The eval category breakdown matters more than the aggregate. Overall tool selection at 44.4% vs 48.9% is a 4.5pp change. The per-category table shows regressions of 20-40pp in specific categories that are masked by stability elsewhere (query_routing held at 95.6%, which is a large eval slice). If you report only aggregate metrics, you can miss severe functional degradation in critical subcategories.
NAT negatives are a precision instrument, not a volume lever. Generate them algorithmically (fast, cheap, reproducible) at 15-25% of your total dataset. Do not scale them proportionally with your positive set. The research evidence is that they help most in data-scarce regimes; their marginal value decreases as positive examples grow, and at high proportions they degrade performance rather than improve it.

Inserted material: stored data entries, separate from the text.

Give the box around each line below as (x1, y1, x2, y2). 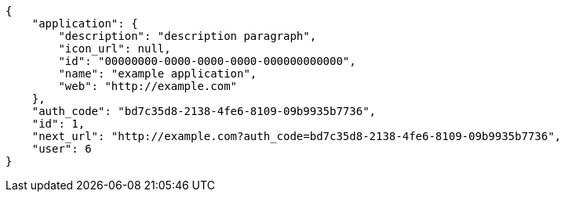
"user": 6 (31, 142, 92, 155)
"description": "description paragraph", (58, 30, 317, 42)
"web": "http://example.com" (58, 80, 238, 92)
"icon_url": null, (58, 42, 171, 55)
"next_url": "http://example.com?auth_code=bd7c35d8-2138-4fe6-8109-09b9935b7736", (31, 130, 562, 142)
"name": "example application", (58, 67, 257, 80)

What This Means for Your Tool-Calling LoRA
The v5.3 → v5.4 transition is a clean controlled experiment. Same architecture, same eval, same hardware. The only variable was the dataset. The findings translate directly:
Do not augment past your adapter’s capacity. Rank-64 QLoRA on an 8B model has a practical ceiling around 8-12K examples for tool-calling tasks. Beyond that, you are likely introducing noise faster than signal.

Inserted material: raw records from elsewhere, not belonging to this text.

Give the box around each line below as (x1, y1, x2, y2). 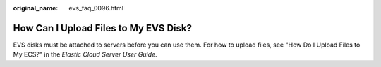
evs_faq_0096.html (68, 4, 123, 12)
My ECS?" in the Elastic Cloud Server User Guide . (13, 50, 158, 59)
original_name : (13, 4, 59, 12)
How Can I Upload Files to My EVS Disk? (13, 22, 192, 34)

NAT negatives require proportion discipline. Target 15-25% of your total dataset. If you are generating them algorithmically and scaling them with your positive pool, you will overcorrect.
Safety improvements and capability improvements can trade against each other in SFT. The vault and irrelevance gains in v5.4 are not free — they came at the cost of bash, store, dispatch, and error_recovery. If you need both, you need two separate optimization objectives: SFT for the capability foundation, DPO for the safety boundary. Trying to encode both signals in a single SFT dataset creates exactly this tradeoff.

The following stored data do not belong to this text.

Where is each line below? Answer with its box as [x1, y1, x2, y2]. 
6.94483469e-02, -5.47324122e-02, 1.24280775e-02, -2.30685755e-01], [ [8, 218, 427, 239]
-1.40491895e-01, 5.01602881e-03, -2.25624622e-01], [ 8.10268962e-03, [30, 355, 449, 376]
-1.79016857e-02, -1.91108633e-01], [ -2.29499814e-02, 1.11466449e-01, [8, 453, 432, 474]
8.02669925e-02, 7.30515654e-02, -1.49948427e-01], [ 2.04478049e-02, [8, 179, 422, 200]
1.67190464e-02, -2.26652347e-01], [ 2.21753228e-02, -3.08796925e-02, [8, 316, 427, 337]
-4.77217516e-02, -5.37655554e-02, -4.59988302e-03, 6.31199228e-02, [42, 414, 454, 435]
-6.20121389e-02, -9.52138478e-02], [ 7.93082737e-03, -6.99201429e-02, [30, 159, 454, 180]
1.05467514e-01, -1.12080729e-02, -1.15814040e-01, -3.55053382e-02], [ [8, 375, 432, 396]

Measure per-category, every run. Aggregate tool accuracy hides the distribution of wins and losses. Run your eval suite broken down by category after every checkpoint.
Takeaways
- v5.4 trained on 45,853 augmented examples vs v5.3’s 7K. The model got safer — vault breach rate dropped from 20% to 6.7%, a meaningful result for an 8B weight-only deployment — but core tool-calling capability regressed across bash, store, dispatch, and error_recovery. The extra data hurt more than it helped.
- NAT contrastive negatives shifted the decision boundary toward caution across all categories, not just the target ones. The model learned “when in doubt, don’t call a tool” as a generalized prior.
- 45K examples is 4-5x beyond the empirical sweet spot for rank-64 QLoRA on 8B models. Quality filtering and calibrated composition outperform volume.
- Multi-tool chains remain at 6.7% — identical across v5.2, v5.3, and v5.4. SFT cannot teach sequence planning. v5.5 will introduce DPO preference pairs to address this.
- v5.5 target: 12-15K curated examples at calibrated ratios (55-65% positive, 15-25% NAT, 15-25% irrelevance), DPO pass for multi-tool chains and irrelevance hardening, replay of v5.3 high-quality examples to prevent forgetting.
The full Agent Core standard — training data, eval set, adapter weights, and this empirical record — will be published on HuggingFace after v5.5 reaches production quality. The adapter targets any Ollama deployment running Qwen3-8B.